2. Re-run the uninstall command that failed (exact command differs between single-/multi-user installs).

Fixing this in the installer

The closest we can probably get to a real fix is either :

1. keeping macOS from creating these/proactively beating macOS to the punch
2. nudging all macOS users towards creating the exemption they'll need to uninstall during the installation process

I don't think the latter is worth exploring unless the former fails for some reason... mixed thoughts:

• It sounds like some people successfully block creation of .Trashes/ with something like touch /nix/.Trashes. Worth testing.
• We already add nobrowse to the mount settings in /etc/fstab, which does appear to disable spotlight indexing (can check this with mdutil -s /nix).
• For some reason nobrowse may both disable indexing but not suffice for keeping it from creating the .Spotlight-V100 directory. I'm not certain why, but I do have the spotlight directory on one of my test systems, but not on my main.
  
  
  
  • At one point I think we had something like sudo mdutil -i off /nix either in the install script, or in the documented recommendations. IIRC we removed it because it reports an error to the user that we couldn't figure out, and it seemed nobrowse was sufficient. Running this command might have some additional effect, even if there's an error. I may have installed my main system when this was still the recommended approach.
  
  
  • Back in April I identified another approach that we haven't tried (since nobrowse seemed sufficient), which is touch /nix/.metadata_never_index. It's worth confirming whether this keeps macOS from creating the file. Not sure if we need to fiddle file permissions?
  
  

Thank you for the response! I really appreciate it. Unfortunately, while enabling the Full Disk Access permission fixes the Operation not permitted errors, it does not fix the Resource busy error:

$ sudo rm -rf /nix
rm: /nix: Resource busy

Does that require an additional step? Unmounting and re-mounting the Nix volume does not seem to affect this.
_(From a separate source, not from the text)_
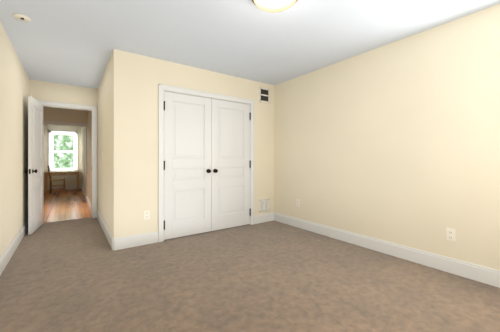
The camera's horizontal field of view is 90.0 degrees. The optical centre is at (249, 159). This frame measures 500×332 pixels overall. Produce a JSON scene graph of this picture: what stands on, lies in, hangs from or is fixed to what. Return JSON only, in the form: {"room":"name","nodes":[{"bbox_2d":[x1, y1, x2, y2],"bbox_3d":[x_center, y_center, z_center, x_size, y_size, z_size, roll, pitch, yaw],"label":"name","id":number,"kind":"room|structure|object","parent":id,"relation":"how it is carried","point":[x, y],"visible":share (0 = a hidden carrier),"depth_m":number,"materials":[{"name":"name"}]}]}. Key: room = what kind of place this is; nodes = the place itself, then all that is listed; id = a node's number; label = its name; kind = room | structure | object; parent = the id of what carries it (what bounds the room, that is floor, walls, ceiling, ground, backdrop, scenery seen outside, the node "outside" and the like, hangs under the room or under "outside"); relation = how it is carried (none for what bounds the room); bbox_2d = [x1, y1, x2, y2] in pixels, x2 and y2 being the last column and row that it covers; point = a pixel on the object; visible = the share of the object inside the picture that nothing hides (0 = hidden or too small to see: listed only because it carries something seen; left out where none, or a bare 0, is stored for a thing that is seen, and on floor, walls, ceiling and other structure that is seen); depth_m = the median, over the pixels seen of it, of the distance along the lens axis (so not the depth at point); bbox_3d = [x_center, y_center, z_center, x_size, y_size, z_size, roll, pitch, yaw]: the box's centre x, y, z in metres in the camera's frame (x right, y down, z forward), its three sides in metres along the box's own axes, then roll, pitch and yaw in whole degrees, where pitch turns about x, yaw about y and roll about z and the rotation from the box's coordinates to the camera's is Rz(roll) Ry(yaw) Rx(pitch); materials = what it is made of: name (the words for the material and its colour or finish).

While investigating this, I discovered that I could delete the Nix volume via Disk Utility, which seemed prudent to follow as an uninstall step. However, I now receive this error message instead:

$ sudo rmdir /nix
rmdir: /nix: Read-only file system

The Catalina-specific install prints a set of Catalina-specific uninstall instructions; I think they are the gap here:

https://github.com/NixOS/nix/blob/2a7ea2eb6c54c82d5e858ea6ae9de929face5e55/scripts/create-darwin-volume.sh#L106-L113

I imagine you may also need to reboot for all of that to take.

Yes, you are exactly right. Those steps successfully remove the /nix directory. Perhaps they can be added to the documentation? It certainly did not occur to me to save a copy of the installer output for reference later.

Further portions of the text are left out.